The purpose of this analysis is try to explain the train and test proceses. Analysing data and augmentation this to improve accurary and later simulation over udacity simulator.

Without further ado, let's start with the step-by-step process:

**Step 1**: Let's import required classes & functions:

In [None]:
from lib.config import Config
from lib.dataset_loader import DatasetLoader
from lib.model_factory import ModelFactory
from lib.data_generator import SteeringWheelAngleDataGenerator
from lib.image_preprocessor import ImagePreprocessor
from lib.sample_augmenter import SampleAugmenter
from lib.callback.callback_factory import CheckpointFactory, PlotLossesFactory
from lib.image_utils import load_image, vertical_crop_image, resize_image, rgb_to_yuv
from lib.plot_utils import show_image, show_distribution, show_sample
from lib.image_augmentation_utils import choose_image, random_image_flip, \
                                         random_image_translate, random_image_shadow, \
                                         random_image_brightness
from keras import backend as K
from keras.optimizers import Adam
from keras.callbacks import EarlyStopping

**Step 2**: First of all check that has a GPU available. This is required to decrease learning training times: 

In [None]:
print("Available GPU's: ", K.tensorflow_backend._get_available_gpus())

**Step 3**: Load config file.

In [None]:
cfg = Config('./config.yml')

### Load Train data

The dataset was previously generater using de **Training Mode** of UDacity simulator. This mode generate:

1. **IMG** directory that contain images taked with all cameras(left, center, right)

2. **driving_log.csv** file that contain examples with next columns:

In [None]:
cfg['dataset']['columns']

When:
* **Center**, **Left** and **Right**: Are images paths. That images was taked from three cameras mounted in front of a car in the simulator.
* **Steering**: The car steering whell angle.
* **Throttle**: Car aceletation.
* **Reverse**
* **Speed**: Car speed.

**Step 1**: Load dataset

In [None]:
loader = DatasetLoader(cfg)

dataset = loader.load(
    features=cfg['dataset']['features'],
    labels=cfg['dataset']['labels']
)

In [None]:
sample = dataset[0]
sample.show()

**Step 2**: Show streering angle distribution

In [None]:
show_distribution(dataset, title='Dataset steering angle distribution')

**Step 2**: Split dataset in train and validation.

In [None]:
train_dataset, validation_dataset = dataset.split(percent=cfg['train']['validation_set_percent'], shuffle=True)

In [None]:
show_distribution(train_dataset, title='Train steering angle distribution')

In [None]:
show_distribution(train_dataset, title='Validation steering angle distribution')

In [None]:
print("Train dataset examples: ", len(train_dataset))

In [None]:
print("Validation dataset examples: ", len(validation_dataset))

### Create NVidia model

The model can get as input an image and predict next steering whell angle of the car.

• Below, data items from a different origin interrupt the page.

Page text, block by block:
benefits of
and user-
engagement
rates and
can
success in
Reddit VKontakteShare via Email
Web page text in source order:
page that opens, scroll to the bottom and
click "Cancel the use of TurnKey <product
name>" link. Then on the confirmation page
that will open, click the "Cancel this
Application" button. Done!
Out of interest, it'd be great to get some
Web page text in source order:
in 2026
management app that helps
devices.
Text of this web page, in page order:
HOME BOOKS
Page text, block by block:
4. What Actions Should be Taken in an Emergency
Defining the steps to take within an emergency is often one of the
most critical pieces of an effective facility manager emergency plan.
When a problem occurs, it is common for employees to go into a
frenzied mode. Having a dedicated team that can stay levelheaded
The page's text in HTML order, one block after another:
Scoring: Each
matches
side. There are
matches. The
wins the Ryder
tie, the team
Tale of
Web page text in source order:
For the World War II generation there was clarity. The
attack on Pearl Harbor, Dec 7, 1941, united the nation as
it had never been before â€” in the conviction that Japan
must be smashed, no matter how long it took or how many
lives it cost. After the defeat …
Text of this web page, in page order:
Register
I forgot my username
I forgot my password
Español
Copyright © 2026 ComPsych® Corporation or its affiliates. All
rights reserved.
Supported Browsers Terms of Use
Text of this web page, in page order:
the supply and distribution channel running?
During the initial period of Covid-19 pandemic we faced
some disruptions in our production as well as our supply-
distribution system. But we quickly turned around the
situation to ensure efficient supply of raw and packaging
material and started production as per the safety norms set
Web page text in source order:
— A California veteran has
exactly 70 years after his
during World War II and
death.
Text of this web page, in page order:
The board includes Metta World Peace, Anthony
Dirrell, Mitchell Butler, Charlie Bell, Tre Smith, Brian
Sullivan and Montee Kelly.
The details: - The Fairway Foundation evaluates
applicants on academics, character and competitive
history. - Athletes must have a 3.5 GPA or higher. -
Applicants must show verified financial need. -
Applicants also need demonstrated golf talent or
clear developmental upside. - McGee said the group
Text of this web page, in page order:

**Step 1:** Define magic lambda that used to normalize images to avoid saturation and make gradients work better.

In [None]:
input_normalization=lambda x: x / 127.5 - 1.0

**Step 2:** Next let's define the input shape given three parameters:

An input shape is a tensor (a list of matrixes) of range 3:

In [None]:
input_shape=(
    cfg['network']['input_shape']['height'],
    cfg['network']['input_shape']['width'],
    cfg['network']['input_shape']['channels']
)
input_shape

(height, width, channels)

Channels: The image channels refers to RGB color notation (red, green, blue).

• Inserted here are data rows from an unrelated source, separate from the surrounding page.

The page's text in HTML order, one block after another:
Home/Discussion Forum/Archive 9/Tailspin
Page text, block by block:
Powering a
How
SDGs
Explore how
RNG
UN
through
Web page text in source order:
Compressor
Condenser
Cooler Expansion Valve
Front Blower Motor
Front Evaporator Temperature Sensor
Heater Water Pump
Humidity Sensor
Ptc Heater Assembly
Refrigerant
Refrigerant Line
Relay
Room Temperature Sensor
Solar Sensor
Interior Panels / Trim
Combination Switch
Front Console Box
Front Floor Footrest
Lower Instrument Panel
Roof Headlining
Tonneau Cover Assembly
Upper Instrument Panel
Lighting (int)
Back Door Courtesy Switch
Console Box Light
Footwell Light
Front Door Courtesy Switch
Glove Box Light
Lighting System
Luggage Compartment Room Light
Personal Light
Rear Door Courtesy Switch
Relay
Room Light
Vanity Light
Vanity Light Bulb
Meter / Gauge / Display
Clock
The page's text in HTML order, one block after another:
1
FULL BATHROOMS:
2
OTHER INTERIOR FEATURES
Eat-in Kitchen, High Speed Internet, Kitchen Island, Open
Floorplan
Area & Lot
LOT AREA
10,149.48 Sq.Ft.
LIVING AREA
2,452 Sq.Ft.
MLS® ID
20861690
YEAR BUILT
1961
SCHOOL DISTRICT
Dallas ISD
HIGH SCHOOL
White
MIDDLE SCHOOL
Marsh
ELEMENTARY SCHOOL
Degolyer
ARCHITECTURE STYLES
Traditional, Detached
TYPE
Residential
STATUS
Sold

**Step 3:** Next define 50% dropout after las CNN layer <a href='#1.-Dropout'>[1]</a>:

In [None]:
cnn_end_dropout_rate=cfg['network']['dropout']
cnn_end_dropout_rate

**Step 4:** Also use an activation function ELU <a href='#2.-Activation-Functions'>[2]</a>:

In [None]:
activation=cfg['network']['activation']
activation

**Step 5:** Create the model.

In [None]:
model = ModelFactory.create_nvidia_model(
    input_shape,
    input_normalization,
    cnn_end_dropout_rate,
    activation
)
model.show()

### Data generation process

After all is necessary explain three importante points:

* A generator allow us to generator a dataset for augment and/or preprocess and in this way increase samples amount. 
* Since in most cases dataset does not fit in memory a generator allow as to save memory space, loading only a subset of this on each train batch.
* A generator also allow us to process data using multiples cpu cores.

On the other hand, data augmentation and preprocessing is required to improve model accuracy. Particularly for this problem is required two flows to generate samples:

* **Train samples generation**:
    * Augment & preprocess a randomly image from the center, left or right cameras.
    * Preproress agmented image.
    * Steering angles is adjustes in each case.

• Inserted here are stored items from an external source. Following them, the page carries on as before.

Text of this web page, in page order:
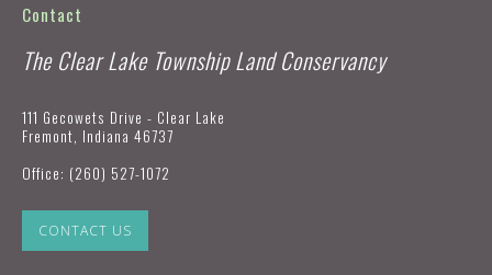
Contact
The Clear Lake Township Land Conservancy
111 Gecowets Drive - Clear Lake
Fremont, Indiana 46737
Office: (260) 527-1072
CONTACT US
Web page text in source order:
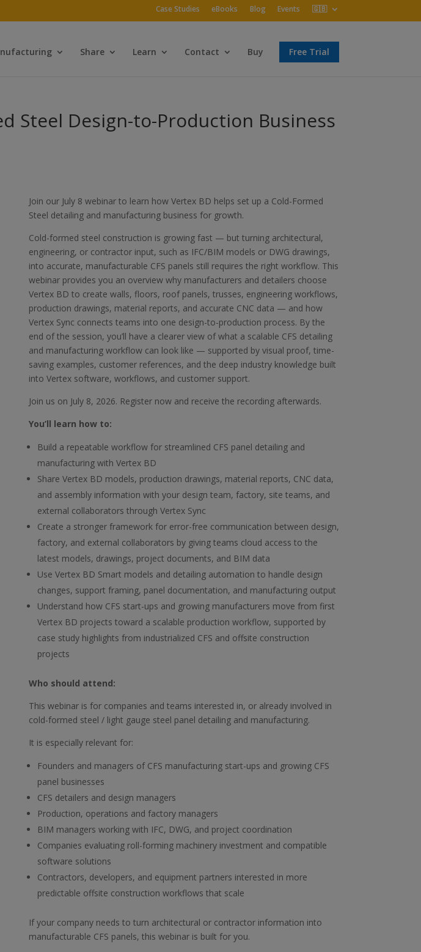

* **Validation samples generation**: Only preprocess center camera image.

But what does augmentation and preprocess means?
        
* **Augmentation steps**: 
    1. Randomly choose an image from the center, left or right, and adjust the steering angle.
    2. Randomly flip the image left <-> right, and adjust the steering angle.
    3. Randomly shift the image vertically and horizontally (translation).
    4. Generates and adds random shadow.
    5. Randomly adjust brightness of the image.

* **Preprocessing steps**:
    1. Crop the image (removing the sky at the top and the car front at the bottom).
    2. Resize the image to the input shape used by the network model.
    3. Convert the image from RGB to YUV (This is what the NVIDIA model does).

#### Augmentation steps

Let's get a samples centrar image to show each augmentation effect:

In [None]:
sample = dataset[870]
sample.show()

**Randomly choose an image**: From the center, left or right, and adjust
    the steering angle.

In [None]:
img, angle = choose_image(
    sample.center_image_path(), 
    sample.left_image_path(), 
    sample.right_image_path(), 
    sample.steering_angle(),
    adjustment_angle=0.2
)
show_sample(img, angle)

**Randomly flip image**: Randomly flip the image left <-> right, and adjust the steering angle.

In [None]:
img, angle = random_image_flip(sample.right_image(), sample.steering_angle())
show_sample(img, angle)

**Randomly translate**: Randomly shift the image vertically and horizontally.

In [None]:
img, angle = random_image_translate(
    sample.right_image(), 
    sample.steering_angle(),
    range_x=100, 
    range_y=10,
    angle_delta=0.002
)
show_sample(img, angle)

**Random shadow**: Generates and adds random shadow.

In [None]:
show_sample(random_image_shadow(sample.center_image(), width=320, height=160))

**Randomly brightness**: Randomly adjust brightness of the image.

In [None]:
show_sample(random_image_brightness(sample.center_image()))

#### Preprocessing steps

Let's get a samples centrar image to show each preprocessing step:

In [None]:
image = load_image(dataset[0].features[0])
show_sample(image)

**Step 1:** Randomly choose an image from the center, left or right, and adjust the steering angle.

In [None]:
choped_image = vertical_crop_image(image, top_offset=60, bottom_offset=25)
show_sample(choped_image)

**Step 2**: Resize the image to the input shape used by the network model.

In [None]:
resized_image = resize_image(choped_image, 320, 160)
show_sample(resized_image)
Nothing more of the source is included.